Домашние птицы и животные — куры, собаки, голуби, кошки, все разных пород, и дикие звери — волки, лисы, шакалы, барсы, тигры, а над ними пернатые — вальдшнепы и токующие тетерева, орлы с Памира и райские птицы из Новой Гвинеи… Крот в своей подземной норе, красноголовые дятлы у спрятанного высоко на дереве гнезда, скромные синички и пышный павлин… А там рыжие с белым брюхом ласки в летнем уборе и другие — в белоснежном зимнем наряде; горностаи в летних и зимних шубках; проказящие медвежата и безобидные козлики; свернувшаяся в узел маленькая гадюка и великан питон… Дальше вестибюль уже сливается с бесконечной анфиладой высоких залов музея, в которых собрались сбежавшиеся, слетевшиеся, приползшие и приплывшие со всех концов мира птицы, звери, рыбы, гады — им же нет числа.

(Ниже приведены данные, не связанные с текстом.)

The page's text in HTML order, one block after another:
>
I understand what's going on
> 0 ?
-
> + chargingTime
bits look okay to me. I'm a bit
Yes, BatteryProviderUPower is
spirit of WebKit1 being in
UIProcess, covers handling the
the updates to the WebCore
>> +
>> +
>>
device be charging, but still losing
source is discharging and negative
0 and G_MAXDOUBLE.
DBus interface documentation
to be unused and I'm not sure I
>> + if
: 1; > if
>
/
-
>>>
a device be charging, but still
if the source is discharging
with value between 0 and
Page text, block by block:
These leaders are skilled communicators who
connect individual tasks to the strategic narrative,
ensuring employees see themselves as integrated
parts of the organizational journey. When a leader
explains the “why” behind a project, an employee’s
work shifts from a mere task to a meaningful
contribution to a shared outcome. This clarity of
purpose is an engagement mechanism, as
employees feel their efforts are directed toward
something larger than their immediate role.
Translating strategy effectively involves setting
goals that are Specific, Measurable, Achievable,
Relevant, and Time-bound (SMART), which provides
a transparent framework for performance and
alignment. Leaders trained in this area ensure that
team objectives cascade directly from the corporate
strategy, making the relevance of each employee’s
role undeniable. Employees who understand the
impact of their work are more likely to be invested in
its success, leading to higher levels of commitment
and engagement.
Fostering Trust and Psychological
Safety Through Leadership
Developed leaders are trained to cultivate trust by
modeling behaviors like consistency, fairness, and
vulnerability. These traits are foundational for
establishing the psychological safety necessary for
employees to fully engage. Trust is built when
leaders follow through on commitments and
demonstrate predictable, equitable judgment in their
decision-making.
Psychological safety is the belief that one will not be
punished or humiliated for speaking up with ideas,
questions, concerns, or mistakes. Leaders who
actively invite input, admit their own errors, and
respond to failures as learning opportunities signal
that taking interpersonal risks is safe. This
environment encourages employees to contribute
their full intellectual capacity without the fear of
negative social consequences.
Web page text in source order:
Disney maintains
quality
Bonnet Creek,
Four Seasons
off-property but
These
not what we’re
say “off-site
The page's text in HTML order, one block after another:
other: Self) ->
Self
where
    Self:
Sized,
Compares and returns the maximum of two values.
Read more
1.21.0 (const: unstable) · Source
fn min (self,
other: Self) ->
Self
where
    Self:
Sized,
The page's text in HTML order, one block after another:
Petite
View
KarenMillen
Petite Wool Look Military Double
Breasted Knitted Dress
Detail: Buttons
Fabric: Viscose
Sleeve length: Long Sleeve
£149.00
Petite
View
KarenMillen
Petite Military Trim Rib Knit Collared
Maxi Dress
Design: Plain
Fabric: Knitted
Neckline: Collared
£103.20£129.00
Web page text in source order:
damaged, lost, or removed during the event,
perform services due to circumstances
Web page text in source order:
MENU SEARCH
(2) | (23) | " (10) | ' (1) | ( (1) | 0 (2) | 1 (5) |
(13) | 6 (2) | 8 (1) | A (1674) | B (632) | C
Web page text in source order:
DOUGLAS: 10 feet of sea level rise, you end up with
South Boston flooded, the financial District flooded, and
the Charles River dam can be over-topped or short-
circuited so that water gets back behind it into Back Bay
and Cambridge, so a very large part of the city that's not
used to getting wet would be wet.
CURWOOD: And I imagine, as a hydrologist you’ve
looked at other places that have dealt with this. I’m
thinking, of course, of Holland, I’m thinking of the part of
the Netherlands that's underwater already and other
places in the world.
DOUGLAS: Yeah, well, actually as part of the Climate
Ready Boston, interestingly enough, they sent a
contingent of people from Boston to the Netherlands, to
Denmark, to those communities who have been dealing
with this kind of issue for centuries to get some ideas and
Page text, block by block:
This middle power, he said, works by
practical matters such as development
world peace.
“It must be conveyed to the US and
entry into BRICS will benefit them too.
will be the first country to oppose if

Покинем, однако, этот мир неожиданных и невообразимых встреч и поднимемся из вестибюля на прилепившиеся под потолком антресоли. Совсем незаметная дверь с табличкой, строго запрещающей вход посторонним, ведет отсюда через десяток ступенек в коридор, который тянется чуть ли не на четверть километра. По всей его длине за сетчатой перегородкой, вплотную примкнув друг к другу, строгими шеренгами стоят наглухо закрытые деревянные шкафы, схожие между собой, как близнецы.